The monopolist’s total cost is calculated as it always is. If we multiply the ATC at the profit-maximizing output by the quantity produced, then the TC is equal to $20 (= $4 per unit times 5 units). The firm’s economic profit then is equal to $15 (= $35 – $20).

Because the perfectly price discriminating monopolist can charge the maximum price the consumer is willing and able to pay, the firm appropriates the consumer surplus that consumers normally enjoy when they pay the single market price. This transfer to the monopolist allows the monopolist to increase its economic profit at the expense of the consumer. This result is important because it demonstrates that price discrimination is not a practice that is adopted to help special groups like senior citizens, parents with small children, and college students. The practice is adopted because it maximizes economic profits. By charging lower prices to senior citizens and kids and higher prices to everyone else, a restaurant can appropriate (at least in part) the smaller consumer surpluses of the senior citizens and children and the larger consumer surpluses of everyone else.
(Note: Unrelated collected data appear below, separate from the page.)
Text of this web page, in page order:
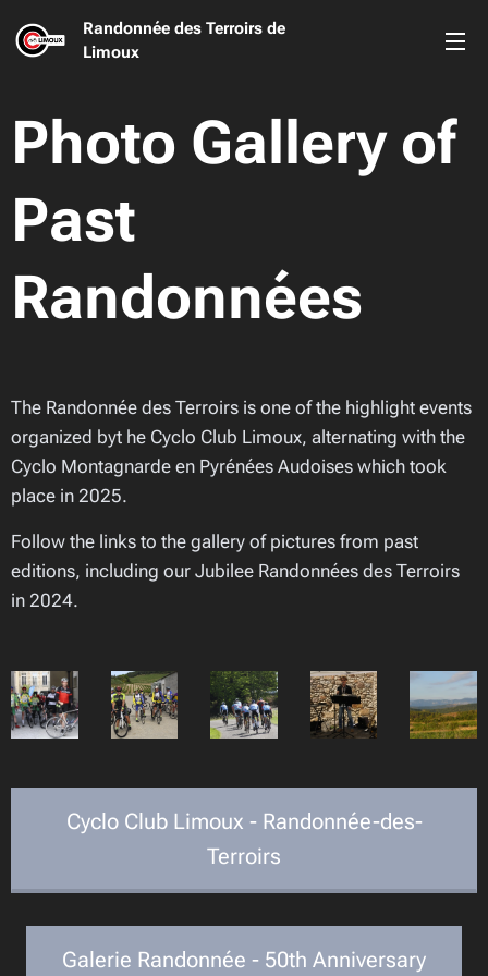
Randonnée des Terroirs de
Limoux
Photo Gallery of
Past
Randonnées
The Randonnée des Terroirs is one of the highlight events
organized byt he Cyclo Club Limoux, alternating with the
Cyclo Montagnarde en Pyrénées Audoises which took
place in 2025.
Follow the links to the gallery of pictures from past
editions, including our Jubilee Randonnées des Terroirs
in 2024.
Cyclo Club Limoux - Randonnée-des-
Terroirs
Galerie Randonnée - 50th Anniversary
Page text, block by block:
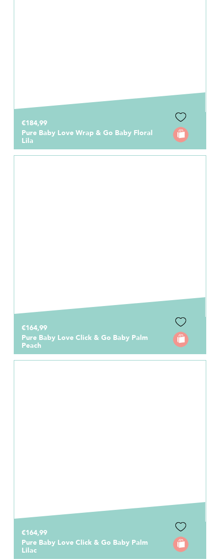
€184,99
Pure Baby Love Wrap & Go Baby Floral
Lila
€164,99
Pure Baby Love Click & Go Baby Palm
Peach
€164,99
Pure Baby Love Click & Go Baby Palm
Lilac
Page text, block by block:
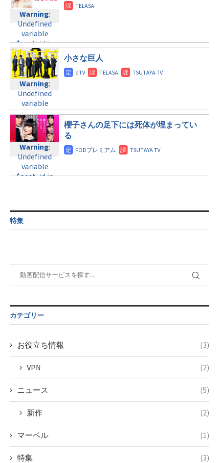
content/themes/soledad-
child/post-
formats/format-
tax.phpon
line34
©TBS
Warning:
Undefined
variable
$post_id in
/home/c4607168/public_html/osusume-
doga.com/wp-
content/themes/soledad-
child/post-
formats/format-
tax.phpon
line34
©テレビ朝日
content/themes/soledad-
child/post-
formats/format-
tax.phpon
line31
土曜10:00
Warning:
Undefined
variable
$post_id in
/home/c4607168/public_html/osusume-
doga.com/wp-
content/themes/soledad-
child/post-
formats/format-
tax.phpon
line34
Warning:
Undefined
variable
$post_id in
/home/c4607168/public_html/osusume-
doga.com/wp-
content/themes/soledad-
child/post-
formats/format-
tax.phpon
line31
土曜11:40
Warning:
Undefined
variable
$post_id in
child/post-
formats/format-
tax.phpon
Warning:
Undefined
variable
$post_id in
/home/c4607168/public_html/osusume-
doga.com/wp-
content/themes/soledad-
child/post-
formats/format-
tax.phpon
Warning:
Undefined
variable
content/themes/soledad-
child/post-
line34
©TBS
小さな巨人
Warning:
Undefined
variable
$post_id in
child/post-
formats/format-
Warning:
$post_id in
/home/c4607168/public_html/osusume-
doga.com/wp-
child/post-
tax.php
line34
©フジテレビ
櫻子さんの足下には死体が埋まってい
る
特集
カテゴリー
お役立ち情報 (3)
VPN (2)
ニュース (5)
新作 (2)
マーベル (1)
特集 (3)
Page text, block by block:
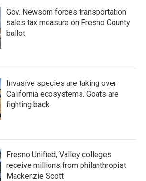
Gov. Newsom forces transportation
sales tax measure on Fresno County
ballot
Invasive species are taking over
California ecosystems. Goats are
fighting back.
Fresno Unified, Valley colleges
receive millions from philanthropist
Mackenzie Scott
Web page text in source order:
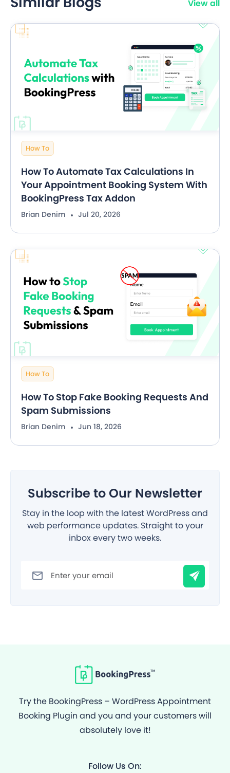
View all
How To
How To Automate Tax Calculations In
Your Appointment Booking System With
BookingPress Tax Addon
Brian Denim Jul 20, 2026
How To
How To Stop Fake Booking Requests And
Spam Submissions
Brian Denim Jun 18, 2026
Subscribe to Our Newsletter
Stay in the loop with the latest WordPress and
web performance updates. Straight to your
inbox every two weeks.
Try the BookingPress – WordPress Appointment
Booking Plugin and you and your customers will
absolutely love it!
Follow Us On:
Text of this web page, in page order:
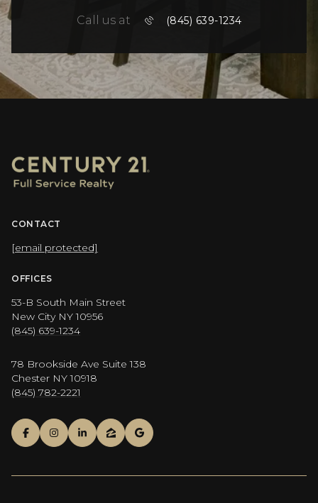
Call us at (845) 639-1234
CONTACT
[email protected]
OFFICES
53-B South Main Street
New City NY 10956
(845) 639-1234
78 Brookside Ave Suite 138
Chester NY 10918
(845) 782-2221
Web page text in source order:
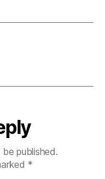
published.
*

We can also see that a perfectly price discriminating monopolist is more efficient than a single pricing monopolist. Specifically, if we assume once more that the MC curve of the monopolist is the same as the market supply curve if the market was instead perfectly competitive, then we can evaluate the efficiency effects of price discriminating monopoly relative to perfect competition. In Figure 9.15, the perfectly competitive equilibrium can be found at the intersection of the market demand curve and the MC curve of the monopolist (i.e., the perfectly competitive supply curve). The perfectly competitive output level is 5 units of output, which is the same as the profit-maximizing output of the price discriminating monopolist. In other words, the price discriminating monopolist achieves allocative efficiency. It fails, however, to achieve least-cost production because the ATC of $4 per unit is above the minimum ATC, which occurs at the intersection of the ATC and MC curves. The implication is that perfect price discrimination does not shrink the economic pie, but it does redistribute a large part of the pie away from consumers and towards the monopolist.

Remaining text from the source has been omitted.